As an example, I have encoded frames 1, 101, 201, 301, 401 and 501 of the BQTerrace sequence in All Intra mode, with base QPs 22, 27, 32, 37 and 42. Here are the average results:
InternalBitDepth=8, QPA off
base QP Mbps MS-SSIM 22 2.659 0.996 27 0.989 0.986 32 0.503 0.979 37 0.268 0.966 42 0.138 0.942
InternalBitDepth=10, QPA off
base QP Mbps MS-SSIM 22 2.724 0.996 27 1.021 0.987 32 0.517 0.979 37 0.275 0.967 42 0.142 0.944
InternalBitDepth=8, QPA on
base QP Mbps MS-SSIM 22 3.388 0.998 27 1.561 0.992 32 0.601 0.983 37 0.309 0.972 42 0.167 0.952
InternalBitDepth=10, QPA on
base QP Mbps MS-SSIM 22 2.454 0.996 27 0.820 0.986 32 0.408 0.977 37 0.210 0.963 42 0.115 0.935
As can be seen, for a base QP of 22, enabling the QPA algorithm increases the bit rate by almost 1 Mbps if we compare the bit depth level of 8 versus 10, when it would be expected to have a very similar value.
I attach the RD curves corresponding to the tables, where you can visually appreciate the mentioned rate increase.
I suspect that the problem, if any, may be in the calculation of picture or block energy (activity), or in the algorithm that modifies the Lagrangian during the rate control.
Attachments (1)
Change history (6)
Changed 3 years ago by JaviCru
comment:1 Changed 3 years ago by crhelmrich
Hi,
if I remember correctly (it's been a while), this is a feature, not a bug. When run at an internal bit-depth of 8, the WPSNR based perceptual QPA assumes the output bit-depth will also be 8. Since using bit-depth 8 instead of 10 leads, on some content, to more banding artifacts at the same rate-quality level (as specified by the base QP), I tried to reflect this in the WPSNR measure. This, in turn, then leads to slightly more bits being spent when the respective QPA is being enabled, in order to counteract the introduction of more visible banding (and possibly other) artifacts. Note that (MS-)SSIM does not consider such aspects, so they may not be reflected in the VQA measurements when comparing 8 and 10 bit, as you do.
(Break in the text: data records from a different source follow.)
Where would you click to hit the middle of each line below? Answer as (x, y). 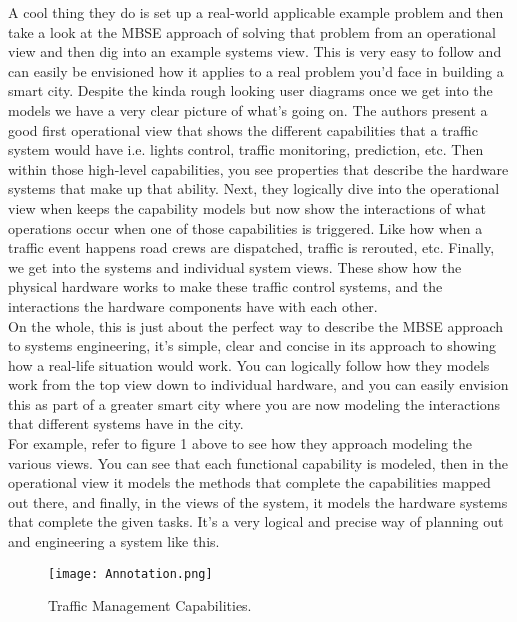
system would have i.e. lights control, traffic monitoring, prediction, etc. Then (246, 149)
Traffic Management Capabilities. (150, 605)
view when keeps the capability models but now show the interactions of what (247, 207)
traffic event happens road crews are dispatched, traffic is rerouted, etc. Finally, (251, 247)
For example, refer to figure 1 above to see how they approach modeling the (240, 443)
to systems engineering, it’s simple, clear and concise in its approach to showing (252, 345)
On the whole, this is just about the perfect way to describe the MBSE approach (256, 325)
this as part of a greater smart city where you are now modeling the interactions (254, 403)

I think you can balance out this difference to 10-bit simply by increasing the base QP by 1 or 2 when using --internal-bitdepth=8, without any visual side effects.
Best,
Christian
--
Christian Helmrich
Fraunhofer HHI
comment:2 Changed 3 years ago by JaviCru
Hello Christian.
After reading your reply, I have started to study the implementation of the WPSNR metric, focusing for now only on its use to compare two frames, in the same way that other metrics such as PSNR, SSIM, VMAF, etc. are used.
I have exported the calculation of the metric from the reference software VTM 16.0 (functions "xCalculateAddPSNR", "xFindDistortionPlane" and "calcWeightedSquaredError" from EncGOP.cpp), and I have performed the following experiment: comparison of metrics in three scenarios.
Scenario 1: original (BQTerrace frame 100) and reconstructed frames at 8-bit depth.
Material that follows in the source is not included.